─── Provided entries
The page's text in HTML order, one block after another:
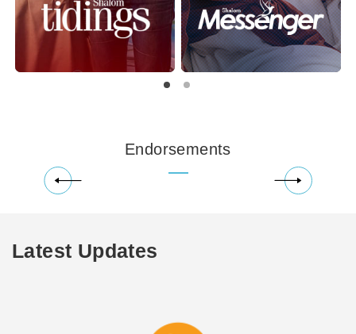
Endorsements
Latest Updates
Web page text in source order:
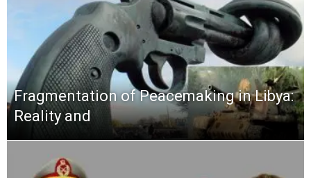
Fragmentation of Peacemaking in Libya:
Reality and
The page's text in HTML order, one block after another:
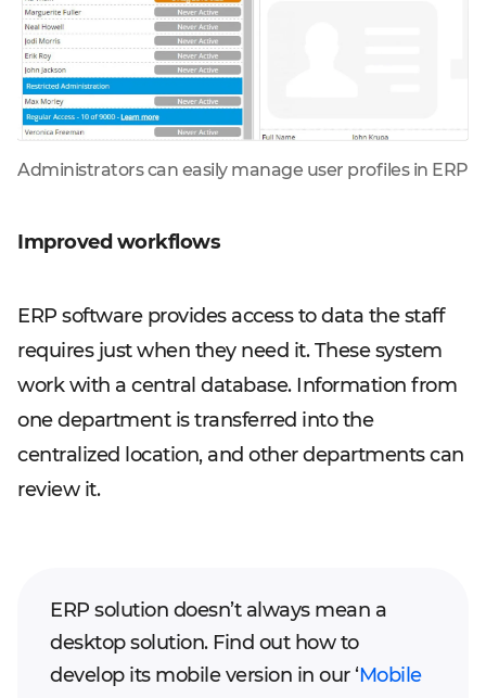
Administrators can easily manage user profiles in ERP
Improved workflows
ERP software provides access to data the staff
requires just when they need it. These system
work with a central database. Information from
one department is transferred into the
centralized location, and other departments can
review it.
ERP solution doesn’t always mean a
desktop solution. Find out how to
develop its mobile version in our ‘Mobile
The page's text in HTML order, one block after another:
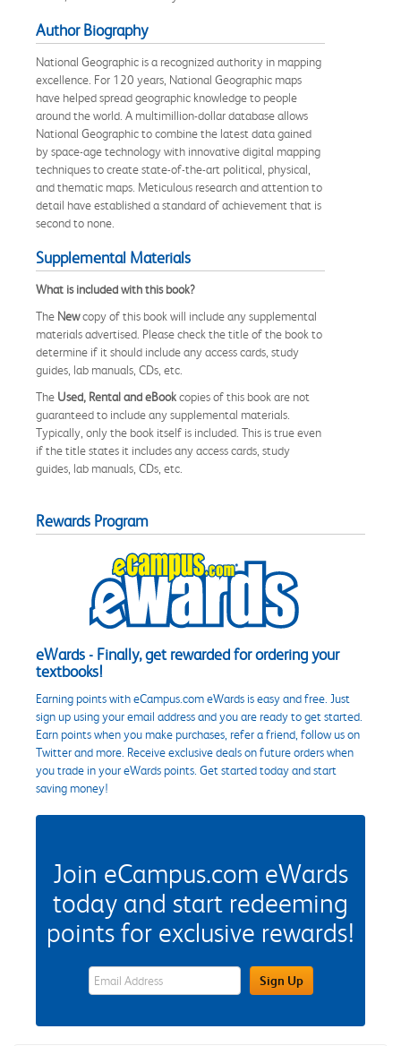
Author Biography
National Geographic is a recognized authority in mapping
excellence. For 120 years, National Geographic maps
have helped spread geographic knowledge to people
around the world. A multimillion-dollar database allows
National Geographic to combine the latest data gained
by space-age technology with innovative digital mapping
techniques to create state-of-the-art political, physical,
and thematic maps. Meticulous research and attention to
detail have established a standard of achievement that is
second to none.
Supplemental Materials
What is included with this book?
The Newcopy of this book will include any supplemental
materials advertised. Please check the title of the book to
determine if it should include any access cards, study
guides, lab manuals, CDs, etc.
The Used, Rental and eBookcopies of this book are not
guaranteed to include any supplemental materials.
Typically, only the book itself is included. This is true even
if the title states it includes any access cards, study
guides, lab manuals, CDs, etc.
Rewards Program
eWards - Finally, get rewarded for ordering your
textbooks!
Earning points with eCampus.com eWards is easy and free. Just
sign up using your email address and you are ready to get started.
Earn points when you make purchases, refer a friend, follow us on
Twitter and more. Receive exclusive deals on future orders when
you trade in your eWards points. Get started today and start
saving money!
Join eCampus.com eWards
today and start redeeming
points for exclusive rewards!
eWards Sign Up Email Address FieldSign Up
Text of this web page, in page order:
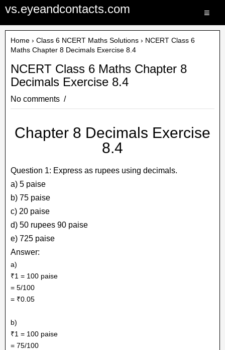
vs.eyeandcontacts.com ≡
Home › Class 6 NCERT Maths Solutions › NCERT Class 6
Maths Chapter 8 Decimals Exercise 8.4
NCERT Class 6 Maths Chapter 8
Decimals Exercise 8.4
No comments
Chapter 8 Decimals Exercise
8.4
Question 1: Express as rupees using decimals.
a) 5 paise
b) 75 paise
c) 20 paise
d) 50 rupees 90 paise
e) 725 paise
Answer:
a)
₹1 = 100 paise
= 5/100
= ₹0.05
b)
₹1 = 100 paise
= 75/100
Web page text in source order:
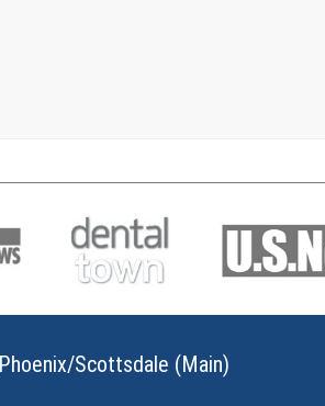
Phoenix/Scottsdale (Main)
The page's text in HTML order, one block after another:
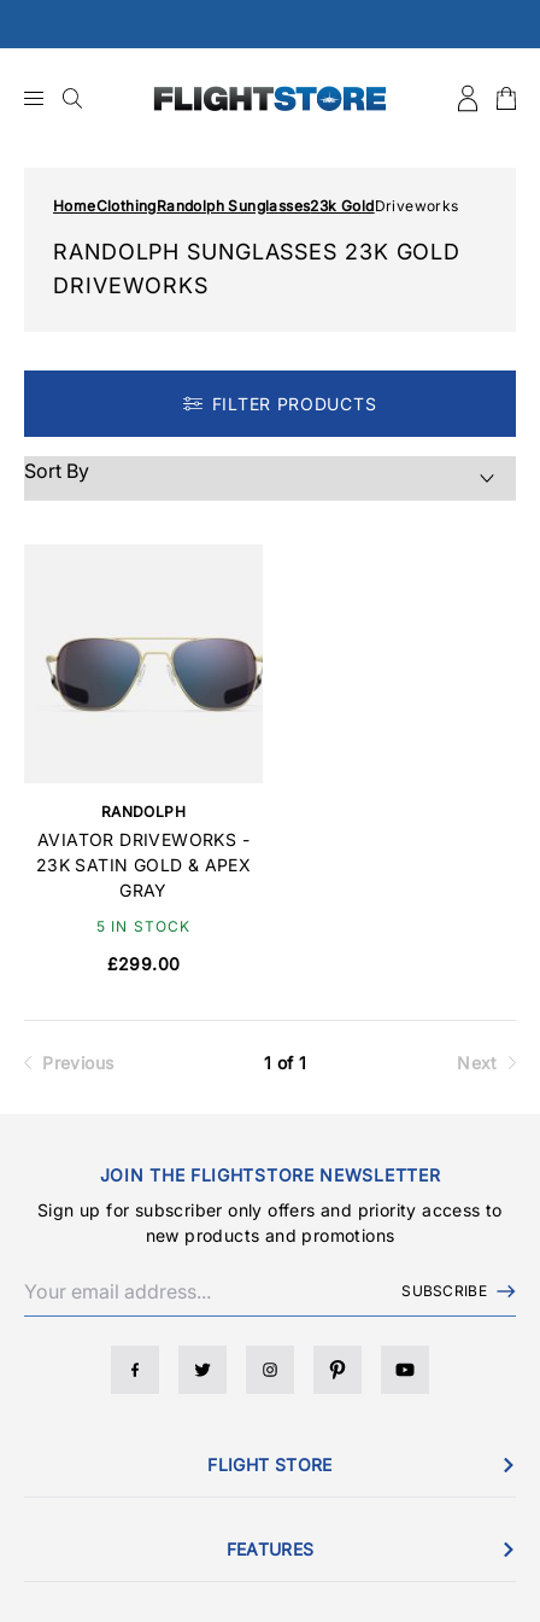
to
HomeClothingRandolph Sunglasses23k GoldDriveworks
RANDOLPH SUNGLASSES 23K GOLD
DRIVEWORKS
FILTER PRODUCTS
RANDOLPH
AVIATOR DRIVEWORKS -
23K SATIN GOLD & APEX
GRAY
5 IN STOCK
£299.00
Previous 1 of 1 Next
JOIN THE FLIGHTSTORE NEWSLETTER
Sign up for subscriber only offers and priority access to
new products and promotions
SUBSCRIBE
FLIGHT STORE
FEATURES
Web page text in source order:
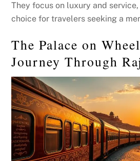
They focus on luxury and
choice for travelers seeking a
The Palace on
Journey Through
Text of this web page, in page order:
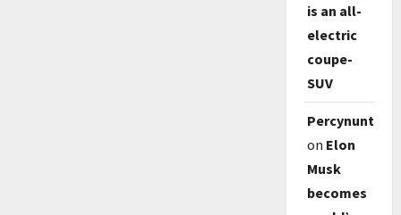
is an all-
electric
coupe-
SUV
Percynunty
on Elon
Musk
becomes
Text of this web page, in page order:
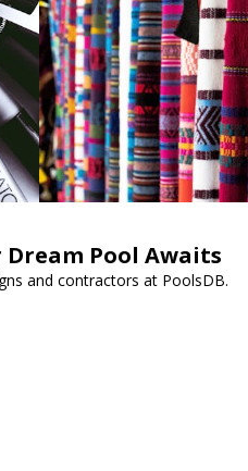
Dream Pool Awaits
and contractors at PoolsDB.
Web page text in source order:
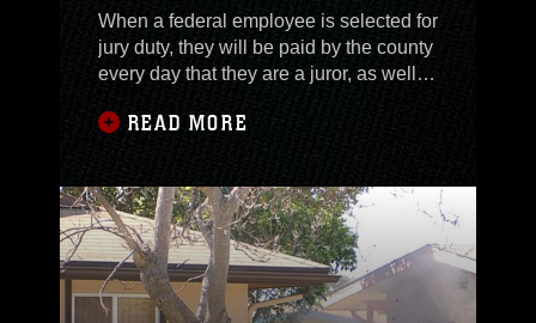
When a federal employee is selected for
jury duty, they will be paid by the county
every day that they are a juror, as well
as for their travel, said Margaret L.
Carter, Comptroller for Marine Corps
signing a waiver that tells the county to
not pay them for their service. When
READ MORE
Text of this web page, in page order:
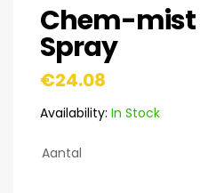
Chem-mist
Spray
€24.08
Availability: In Stock
Aantal
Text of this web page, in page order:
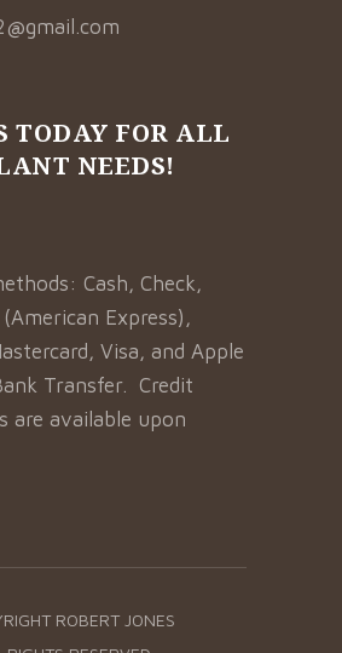
TODAY FOR ALL
NEEDS!
Cash, Check,
(American Express),
Visa, and Apple
Transfer. Credit
are available upon
ROBERT JONES
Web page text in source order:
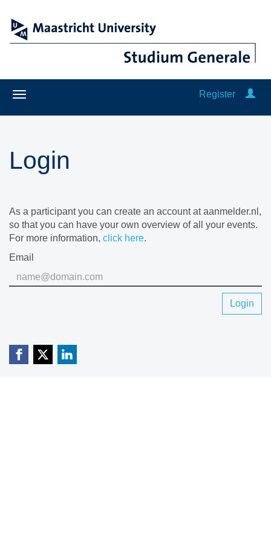
Register
Login
As a participant you can create an account at aanmelder.nl,
so that you can have your own overview of all your events.
For more information, click here.
Email
Login
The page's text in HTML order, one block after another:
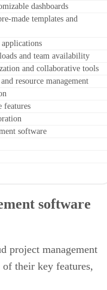
dashboards
made templates and
and team availability
and collaborative tools
resource management
features
software
software
project management
their key features,
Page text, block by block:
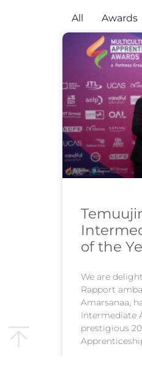
All Awards
of the
We are
Rapport
Amarsanaa,
Intermediate
prestigious
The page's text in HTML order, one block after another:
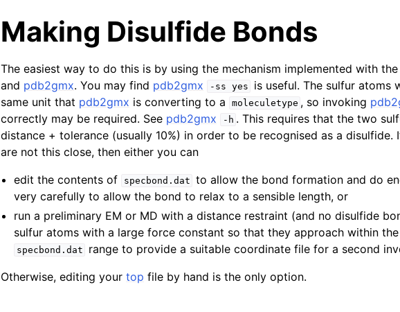
Making Disulfide Bonds
The easiest way to do this is by using the mechanism implemented with the
and pdb2gmx. You may find pdb2gmx -ss yes
is useful. The sulfur atoms
same unit that pdb2gmx is converting to a moleculetype , so invoking
correctly may be required. See pdb2gmx -h . This requires that the two
distance + tolerance (usually 10%) in order to be recognised as a disulfide.
are not this close, then either you can
edit the contents of
specbond.dat to allow the bond formation and do
very carefully to allow the bond to relax to a sensible length, or
run a preliminary EM or MD with a distance restraint (and no disulfide
sulfur atoms with a large force constant so that they approach within
specbond.dat range to provide a suitable coordinate file for a second
Otherwise, editing your top file by hand is the only option.
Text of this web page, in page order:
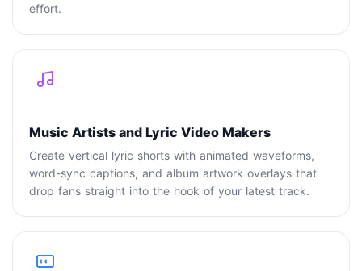
effort.
Music Artists and Lyric Video Makers
Create vertical lyric shorts with animated waveforms,
word-sync captions, and album artwork overlays that
drop fans straight into the hook of your latest track.
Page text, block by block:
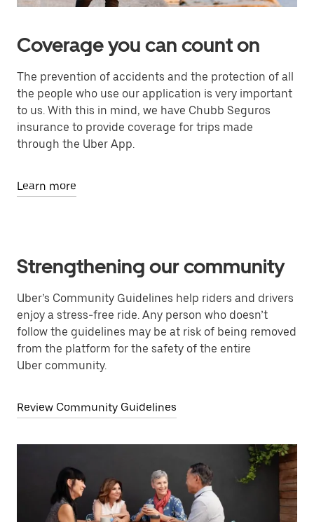
Coverage you can count on
The prevention of accidents and the protection of all
the people who use our application is very important
to us. With this in mind, we have Chubb Seguros
insurance to provide coverage for trips made
through the Uber App.
Learn more
Strengthening our community
Uber’s Community Guidelines help riders and drivers
enjoy a stress-free ride. Any person who doesn’t
follow the guidelines may be at risk of being removed
from the platform for the safety of the entire
Uber community.
Review Community Guidelines
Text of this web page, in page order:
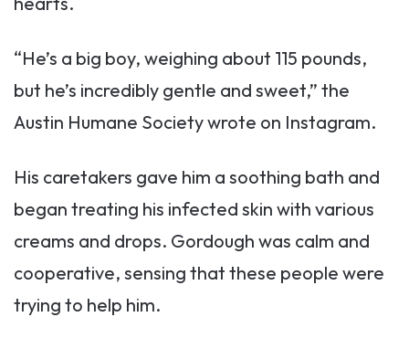
“He’s a big boy, weighing about 115 pounds,
but he’s incredibly gentle and sweet,” the
Austin Humane Society wrote on Instagram.
His caretakers gave him a soothing bath and
began treating his infected skin with various
creams and drops. Gordough was calm and
cooperative, sensing that these people were
trying to help him.
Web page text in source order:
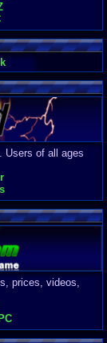
Users of all ages
prices, videos,
PC
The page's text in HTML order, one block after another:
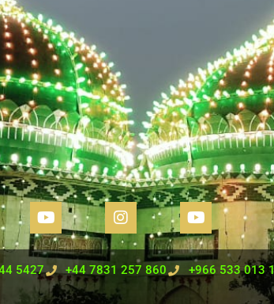
5427 +44 7831 257 860 +966 533 013
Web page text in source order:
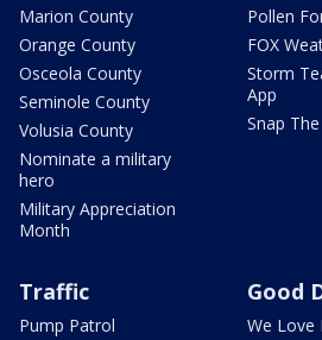
Marion County
Orange County
Osceola County
Seminole County
Volusia County
Nominate a military
hero
Military Appreciation
Month
Pollen
FOX
Storm
App
Snap
Traffic
Pump Patrol
Good
We Love
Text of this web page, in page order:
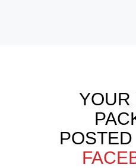
YOUR
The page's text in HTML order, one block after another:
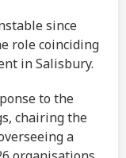
since
role coinciding
in Salisbury.
to the
chairing the
a
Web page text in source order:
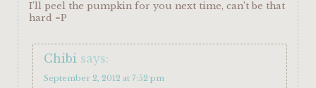
I’ll peel the pumpkin for you next time, can’t be that
hard =P
Chibi says:
September 2, 2012 at 7:52 pm
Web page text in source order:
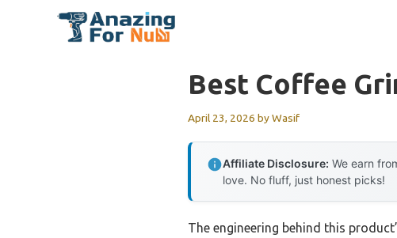
Best Coffee
April 23, 2026 byWasif
Affiliate Disclosure: We earn
love. No fluff, just honest picks!
The engineering behind this
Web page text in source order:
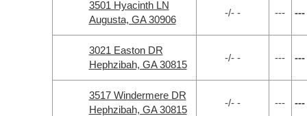
3501 Hyacinth LN
Augusta, GA 30906
-/- - --- ---
3021 Easton DR
Hephzibah, GA 30815
-/- - --- ---
3517 Windermere DR
Hephzibah, GA 30815
-/- - --- ---
──────
Word for word and without any pictures, return all of the lines above.

The page's text in HTML order, one block after another:
Endorsements
Latest Updates
Web page text in source order:
Fragmentation of Peacemaking in Libya:
Reality and
The page's text in HTML order, one block after another:
Administrators can easily manage user profiles in ERP
Improved workflows
ERP software provides access to data the staff
requires just when they need it. These system
work with a central database. Information from
one department is transferred into the
centralized location, and other departments can
review it.
ERP solution doesn’t always mean a
desktop solution. Find out how to
develop its mobile version in our ‘Mobile
The page's text in HTML order, one block after another:
Author Biography
National Geographic is a recognized authority in mapping
excellence. For 120 years, National Geographic maps
have helped spread geographic knowledge to people
around the world. A multimillion-dollar database allows
National Geographic to combine the latest data gained
by space-age technology with innovative digital mapping
techniques to create state-of-the-art political, physical,
and thematic maps. Meticulous research and attention to
detail have established a standard of achievement that is
second to none.
Supplemental Materials
What is included with this book?
The Newcopy of this book will include any supplemental
materials advertised. Please check the title of the book to
determine if it should include any access cards, study
guides, lab manuals, CDs, etc.
The Used, Rental and eBookcopies of this book are not
guaranteed to include any supplemental materials.
Typically, only the book itself is included. This is true even
if the title states it includes any access cards, study
guides, lab manuals, CDs, etc.
Rewards Program
eWards - Finally, get rewarded for ordering your
textbooks!
Earning points with eCampus.com eWards is easy and free. Just
sign up using your email address and you are ready to get started.
Earn points when you make purchases, refer a friend, follow us on
Twitter and more. Receive exclusive deals on future orders when
you trade in your eWards points. Get started today and start
saving money!
Join eCampus.com eWards
today and start redeeming
points for exclusive rewards!
eWards Sign Up Email Address FieldSign Up
Text of this web page, in page order:
vs.eyeandcontacts.com ≡
Home › Class 6 NCERT Maths Solutions › NCERT Class 6
Maths Chapter 8 Decimals Exercise 8.4
NCERT Class 6 Maths Chapter 8
Decimals Exercise 8.4
No comments
Chapter 8 Decimals Exercise
8.4
Question 1: Express as rupees using decimals.
a) 5 paise
b) 75 paise
c) 20 paise
d) 50 rupees 90 paise
e) 725 paise
Answer:
a)
₹1 = 100 paise
= 5/100
= ₹0.05
b)
₹1 = 100 paise
= 75/100
Web page text in source order:
Phoenix/Scottsdale (Main)
The page's text in HTML order, one block after another:
to
HomeClothingRandolph Sunglasses23k GoldDriveworks
RANDOLPH SUNGLASSES 23K GOLD
DRIVEWORKS
FILTER PRODUCTS
RANDOLPH
AVIATOR DRIVEWORKS -
23K SATIN GOLD & APEX
GRAY
5 IN STOCK
£299.00
Previous 1 of 1 Next
JOIN THE FLIGHTSTORE NEWSLETTER
Sign up for subscriber only offers and priority access to
new products and promotions
SUBSCRIBE
FLIGHT STORE
FEATURES
Web page text in source order:
They focus on luxury and
choice for travelers seeking a
The Palace on
Journey Through
Text of this web page, in page order:
is an all-
electric
coupe-
SUV
Percynunty
on Elon
Musk
becomes
Text of this web page, in page order:
Dream Pool Awaits
and contractors at PoolsDB.
Web page text in source order:
When a federal employee is selected for
jury duty, they will be paid by the county
every day that they are a juror, as well
as for their travel, said Margaret L.
Carter, Comptroller for Marine Corps
signing a waiver that tells the county to
not pay them for their service. When
READ MORE
Text of this web page, in page order:
Chem-mist
Spray
€24.08
Availability: In Stock
Aantal
Text of this web page, in page order:
TODAY FOR ALL
NEEDS!
Cash, Check,
(American Express),
Visa, and Apple
Transfer. Credit
are available upon
ROBERT JONES
Web page text in source order:
Register
Login
As a participant you can create an account at aanmelder.nl,
so that you can have your own overview of all your events.
For more information, click here.
Email
Login
The page's text in HTML order, one block after another:
dashboards
made templates and
and team availability
and collaborative tools
resource management
features
software
software
project management
their key features,
Page text, block by block:
All Awards
of the
We are
Rapport
Amarsanaa,
Intermediate
prestigious
The page's text in HTML order, one block after another:
Making Disulfide Bonds
The easiest way to do this is by using the mechanism implemented with the
and pdb2gmx. You may find pdb2gmx -ss yes
is useful. The sulfur atoms
same unit that pdb2gmx is converting to a moleculetype , so invoking
correctly may be required. See pdb2gmx -h . This requires that the two
distance + tolerance (usually 10%) in order to be recognised as a disulfide.
are not this close, then either you can
edit the contents of
specbond.dat to allow the bond formation and do
very carefully to allow the bond to relax to a sensible length, or
run a preliminary EM or MD with a distance restraint (and no disulfide
sulfur atoms with a large force constant so that they approach within
specbond.dat range to provide a suitable coordinate file for a second
Otherwise, editing your top file by hand is the only option.
Text of this web page, in page order:
effort.
Music Artists and Lyric Video Makers
Create vertical lyric shorts with animated waveforms,
word-sync captions, and album artwork overlays that
drop fans straight into the hook of your latest track.
Page text, block by block:
Coverage you can count on
The prevention of accidents and the protection of all
the people who use our application is very important
to us. With this in mind, we have Chubb Seguros
insurance to provide coverage for trips made
through the Uber App.
Learn more
Strengthening our community
Uber’s Community Guidelines help riders and drivers
enjoy a stress-free ride. Any person who doesn’t
follow the guidelines may be at risk of being removed
from the platform for the safety of the entire
Uber community.
Review Community Guidelines
Text of this web page, in page order:
“He’s a big boy, weighing about 115 pounds,
but he’s incredibly gentle and sweet,” the
Austin Humane Society wrote on Instagram.
His caretakers gave him a soothing bath and
began treating his infected skin with various
creams and drops. Gordough was calm and
cooperative, sensing that these people were
trying to help him.
Web page text in source order:
Users of all ages
prices, videos,
PC
The page's text in HTML order, one block after another:
5427 +44 7831 257 860 +966 533 013
Web page text in source order:
Marion County
Orange County
Osceola County
Seminole County
Volusia County
Nominate a military
hero
Military Appreciation
Month
Pollen
FOX
Storm
App
Snap
Traffic
Pump Patrol
Good
We Love
Text of this web page, in page order:
YOUR
The page's text in HTML order, one block after another:
since
role coinciding
in Salisbury.
to the
chairing the
a
Web page text in source order:
I’ll peel the pumpkin for you next time, can’t be that
hard =P
Chibi says:
September 2, 2012 at 7:52 pm
Web page text in source order:
Best Coffee
April 23, 2026 byWasif
Affiliate Disclosure: We earn
love. No fluff, just honest picks!
The engineering behind this
Web page text in source order:
3501 Hyacinth LN
Augusta, GA 30906
-/- - --- ---
3021 Easton DR
Hephzibah, GA 30815
-/- - --- ---
3517 Windermere DR
Hephzibah, GA 30815
-/- - --- ---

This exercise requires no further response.